(Collected data)
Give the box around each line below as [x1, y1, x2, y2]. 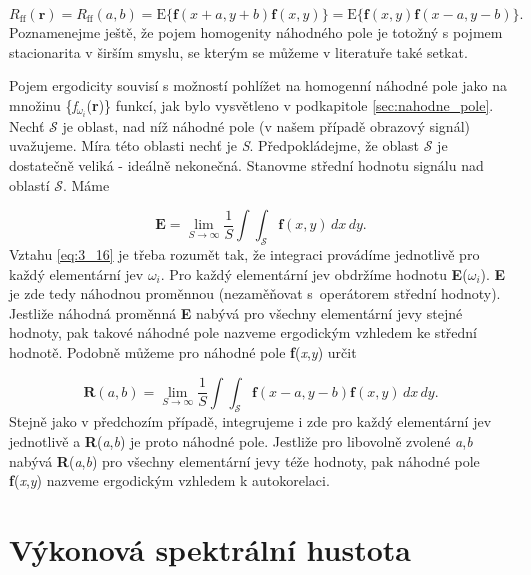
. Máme [62, 174, 110, 195]
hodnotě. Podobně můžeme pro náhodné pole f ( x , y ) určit [9, 342, 357, 363]
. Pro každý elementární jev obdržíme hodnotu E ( [160, 263, 468, 284]
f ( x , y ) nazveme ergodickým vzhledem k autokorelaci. [9, 470, 330, 491]
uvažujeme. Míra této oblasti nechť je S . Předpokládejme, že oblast [9, 135, 420, 156]
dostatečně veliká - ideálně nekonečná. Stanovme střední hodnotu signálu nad [9, 155, 484, 176]
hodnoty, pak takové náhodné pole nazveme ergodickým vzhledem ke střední [9, 322, 477, 343]
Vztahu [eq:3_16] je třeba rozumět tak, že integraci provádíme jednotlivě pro [9, 244, 480, 265]
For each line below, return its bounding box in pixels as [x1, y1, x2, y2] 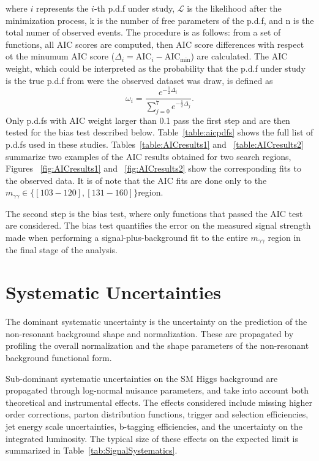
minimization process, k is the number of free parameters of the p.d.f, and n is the [6, 13, 314, 26]
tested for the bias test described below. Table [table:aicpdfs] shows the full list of [6, 126, 313, 139]
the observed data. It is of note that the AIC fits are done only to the [6, 173, 267, 186]
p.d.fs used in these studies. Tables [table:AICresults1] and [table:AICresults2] [6, 137, 304, 150]
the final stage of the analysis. [6, 243, 118, 256]
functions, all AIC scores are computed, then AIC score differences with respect [6, 37, 304, 50]
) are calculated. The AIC [190, 50, 288, 63]
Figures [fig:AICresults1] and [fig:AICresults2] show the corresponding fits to [6, 162, 301, 175]
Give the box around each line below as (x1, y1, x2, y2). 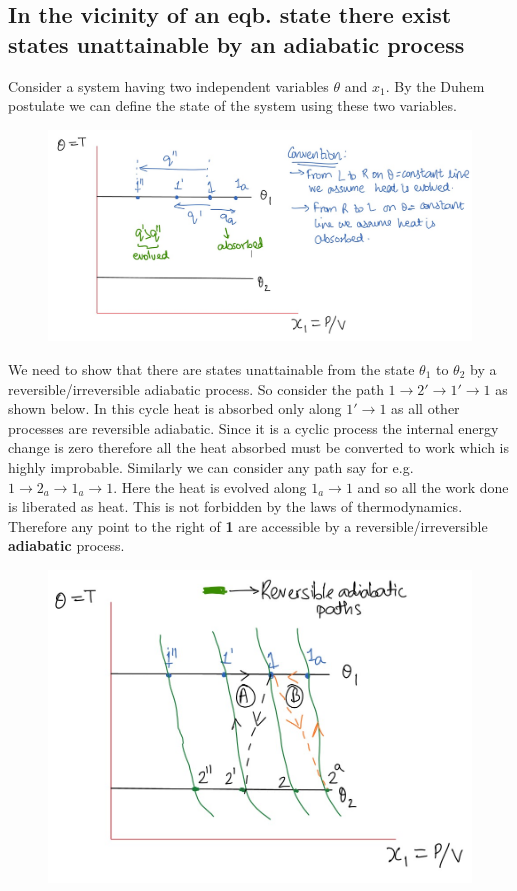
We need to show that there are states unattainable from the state (8, 358, 415, 379)
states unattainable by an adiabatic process (8, 28, 465, 59)
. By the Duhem (385, 75, 485, 96)
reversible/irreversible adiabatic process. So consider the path (8, 378, 384, 399)
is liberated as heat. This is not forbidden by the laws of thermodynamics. (8, 496, 463, 517)
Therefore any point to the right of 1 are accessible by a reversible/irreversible (8, 515, 488, 536)
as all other (391, 398, 460, 419)
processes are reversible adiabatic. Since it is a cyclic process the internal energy (8, 417, 499, 438)
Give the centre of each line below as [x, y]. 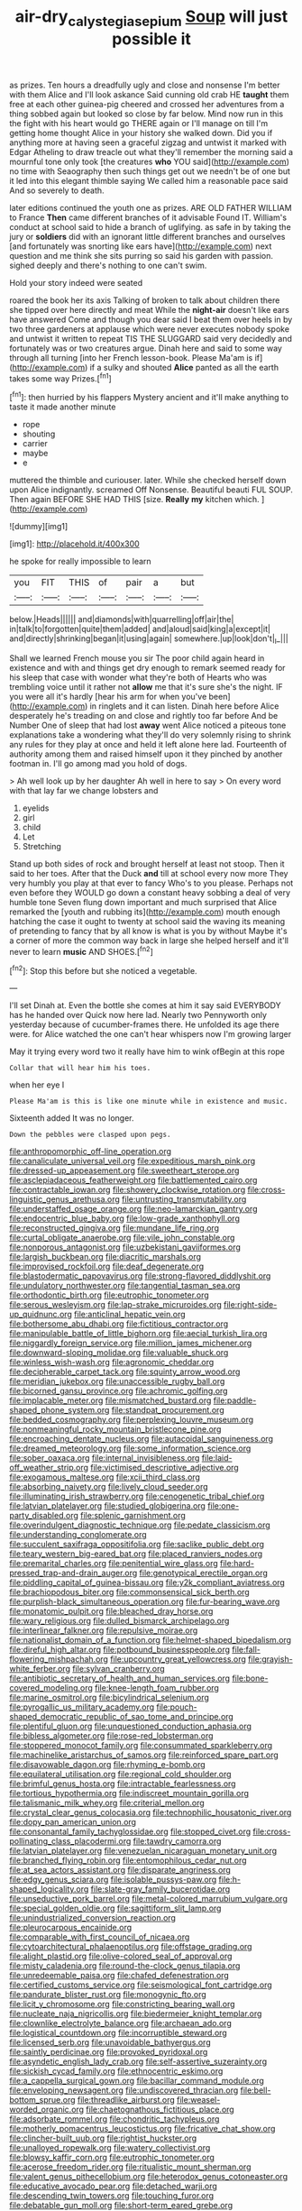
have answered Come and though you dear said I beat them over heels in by [151, 319]
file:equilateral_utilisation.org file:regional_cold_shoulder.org [120, 1775]
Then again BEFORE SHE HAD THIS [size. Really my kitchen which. [134, 500]
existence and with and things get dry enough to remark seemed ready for [147, 667]
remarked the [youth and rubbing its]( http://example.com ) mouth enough [145, 912]
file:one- [223, 1506]
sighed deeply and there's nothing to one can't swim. [108, 265]
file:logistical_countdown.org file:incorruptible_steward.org [118, 2033]
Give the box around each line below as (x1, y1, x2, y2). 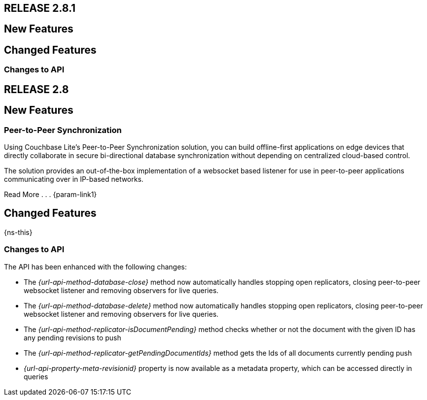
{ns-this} (4, 228, 33, 236)
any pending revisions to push (24, 333, 121, 342)
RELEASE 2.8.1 (4, 2, 76, 14)
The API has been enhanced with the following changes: (4, 262, 187, 271)
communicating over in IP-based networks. (4, 174, 143, 183)
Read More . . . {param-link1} (4, 190, 97, 199)
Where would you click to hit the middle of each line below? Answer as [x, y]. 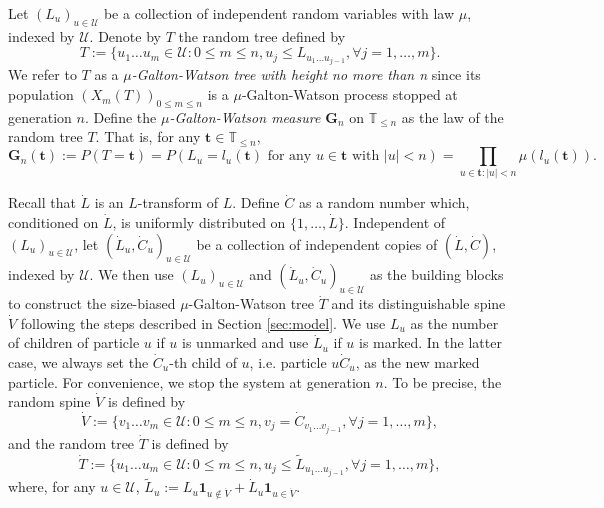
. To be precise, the [442, 381]
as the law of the [452, 116]
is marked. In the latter [430, 342]
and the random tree [71, 443]
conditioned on [53, 221]
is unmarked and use [245, 342]
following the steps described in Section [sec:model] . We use [203, 322]
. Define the [120, 116]

### GOAL OF THE EXERCISE
Give again, exactly as written, the lines from the one with "file:incorruptible_steward.org [118, 2033]" through the last line of the entries above, but skip the pictures.

### EXERCISE ANSWER
file:logistical_countdown.org file:incorruptible_steward.org [118, 2033]
Give the box around each line below as (x1, y1, x2, y2). 
{ns-this} (4, 228, 33, 236)
any pending revisions to push (24, 333, 121, 342)
RELEASE 2.8.1 (4, 2, 76, 14)
The API has been enhanced with the following changes: (4, 262, 187, 271)
communicating over in IP-based networks. (4, 174, 143, 183)
Read More . . . {param-link1} (4, 190, 97, 199)
Where would you click to hit the middle of each line below? Answer as [x, y]. 
. To be precise, the [442, 381]
as the law of the [452, 116]
is marked. In the latter [430, 342]
and the random tree [71, 443]
conditioned on [53, 221]
is unmarked and use [245, 342]
following the steps described in Section [sec:model] . We use [203, 322]
. Define the [120, 116]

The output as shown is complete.